- Seager Location within the state of New York Seager Seager (the United States)
- Coordinates: 42°03′42″N 74°32′41″W﻿ / ﻿42.06176°N 74.54460°W
- Country: United States
- State: New York
- County: Ulster
- Town: Hardenburgh
- Elevation: 1,965 ft (599 m)
- Time zone: UTC-5 (Eastern (EST))
- • Summer (DST): UTC-4 (EDT)
- Area code: 845
- GNIS feature ID: 973049

= Seager, New York =

Hamlet in Ulster County, New York

Seager is a hamlet in the town of Hardenburgh in Ulster County, New York, United States. It stands in the upper Dry Brook valley of the Catskill Mountains, inside Catskill Park, at the southern end of Dry Brook Road. The United States Geological Survey records Seager as a populated place and names the Seager 7.5-minute topographic quadrangle for it. The hamlet takes its name from Hiram Seager, an early settler of the valley. A Department of Environmental Conservation parking area on Dry Brook Road is the trailhead for the yellow-marked Seager Big Indian Trail into the Big Indian Wilderness of the Catskill Forest Preserve.

== Geography ==
The USGS Geographic Names Information System locates Seager in Ulster County at and classifies it as a populated place. The feature appears on the Seager topographic map. Ground elevation at the GNIS point is about 1965 ft.

Dry Brook is a tributary of the East Branch Delaware River. The lower valley lies in Delaware County and the upper valley, including Seager, in the town of Hardenburgh in Ulster County. Graham Mountain rises south of the hamlet. Eagle Mountain and Big Indian Mountain stand to the east, on the divide between the Delaware and Hudson watersheds. The USGS has used the toponym for a water-quality station, Dry Brook near Seager, on the stream just below the present trailhead.

== History ==
Dry Brook was a farming valley by the nineteenth century. Hamilton Child's 1871–72 Ulster County gazetteer reported that the valley was settled from Connecticut before neighboring Beaverkill, and that the early families included the Seagers, Todds and Grahams. Local historian Ethel H. Bussy wrote that Samuel Merwin was claimed as a settler before 1800 and that Hiram Seager and Derrick Hynes located in the valley about 1800. The first town meeting in Hardenburgh was held on May 31, 1859. Older sources often spell the town Hardenbergh, after patentee Johannes Hardenbergh. New York State's 1993 unit management plan for the wilderness east of the valley lists Hiram Seager among the settlers who left their names on the map, alongside Derrick Haynes (Haynes Hollow) and Barney Rider (Rider Hollow).
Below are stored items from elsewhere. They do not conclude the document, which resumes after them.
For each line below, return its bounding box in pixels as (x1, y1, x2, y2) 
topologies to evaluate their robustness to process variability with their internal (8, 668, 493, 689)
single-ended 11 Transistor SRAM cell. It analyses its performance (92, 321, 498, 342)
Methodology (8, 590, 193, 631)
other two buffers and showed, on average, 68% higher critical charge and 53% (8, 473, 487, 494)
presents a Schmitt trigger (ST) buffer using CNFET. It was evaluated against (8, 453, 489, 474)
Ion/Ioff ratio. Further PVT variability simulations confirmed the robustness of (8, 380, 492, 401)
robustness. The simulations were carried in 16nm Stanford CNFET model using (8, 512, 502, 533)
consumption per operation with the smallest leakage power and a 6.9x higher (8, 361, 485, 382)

Hemlock-bark leather tanning was the leading nineteenth-century industry in the surrounding Catskills. The 1993 plan says the business was more extensive in the town of Shandaken than in any other Ulster County town, with tanneries at Big Indian and Pine Hill. After the bark was cut out, sawmills operated on many streams in the unit, including several on Dry Brook. A Seager Mill was still a landmark on April 8, 1908, when Hardenburgh's highway commissioner discontinued the old Tappan Road "leading from the top of the mountains near Balsam Lake to the Seager Mill to Dry Brook".
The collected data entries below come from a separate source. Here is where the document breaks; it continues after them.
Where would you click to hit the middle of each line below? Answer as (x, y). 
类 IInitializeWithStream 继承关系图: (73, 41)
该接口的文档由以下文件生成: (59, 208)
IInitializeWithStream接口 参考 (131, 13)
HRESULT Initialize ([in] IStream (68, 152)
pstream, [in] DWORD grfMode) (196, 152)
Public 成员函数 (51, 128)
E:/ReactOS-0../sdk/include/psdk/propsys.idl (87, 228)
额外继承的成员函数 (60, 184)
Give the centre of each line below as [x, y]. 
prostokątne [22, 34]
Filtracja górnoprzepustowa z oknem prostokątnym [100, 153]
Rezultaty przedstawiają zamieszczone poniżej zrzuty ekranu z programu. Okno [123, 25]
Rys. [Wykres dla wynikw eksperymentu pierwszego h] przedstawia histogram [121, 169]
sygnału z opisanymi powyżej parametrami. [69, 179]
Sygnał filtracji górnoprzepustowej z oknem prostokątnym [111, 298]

The place remained a named settlement into the twentieth century. In a 1934 account of the Long Path, New York Post outdoors columnist Raymond H. Torrey described Seager as a "tiny hamlet" where the yellow trail from Biscuit Brook met Dry Brook Road, about 9 mi from the West Branch of the Neversink River.

== Recreation ==
The Seager Parking Area is on Dry Brook Road 8.8 mi south of New York State Route 28. It is the western access to the Seager Big Indian Trail (yellow markers) in the roughly 33500 acre Big Indian Wilderness, which occupies Forest Preserve land in the towns of Denning, Shandaken and Hardenburgh. The 1993 unit management plan recorded the lot as a five-car trailhead on private land outside the wilderness unit. The first 1.9 mi of trail to state land at Shandaken Brook was used by verbal permission of the landowner. A trail register and the Shandaken Brook lean-to stand along that approach. From the junction with the blue-marked Pine Hill-West Branch Trail, hikers can continue toward Eagle Mountain or Big Indian Mountain.

The present trail is not the route shown in the Conservation Department's 1928 guidebook Catskill Trails. That edition listed a Seager-West Branch Trail, which followed the headwaters of Dry Brook into the col between Big Indian and Doubletop and then dropped to the West Branch of the Neversink, and an Elk Bushkill-Seager (Shandaken Creek) Trail. The Dry Brook headwaters segment was abandoned in the mid-1950s after a connection was built over Big Indian Mountain to the West Branch Trail.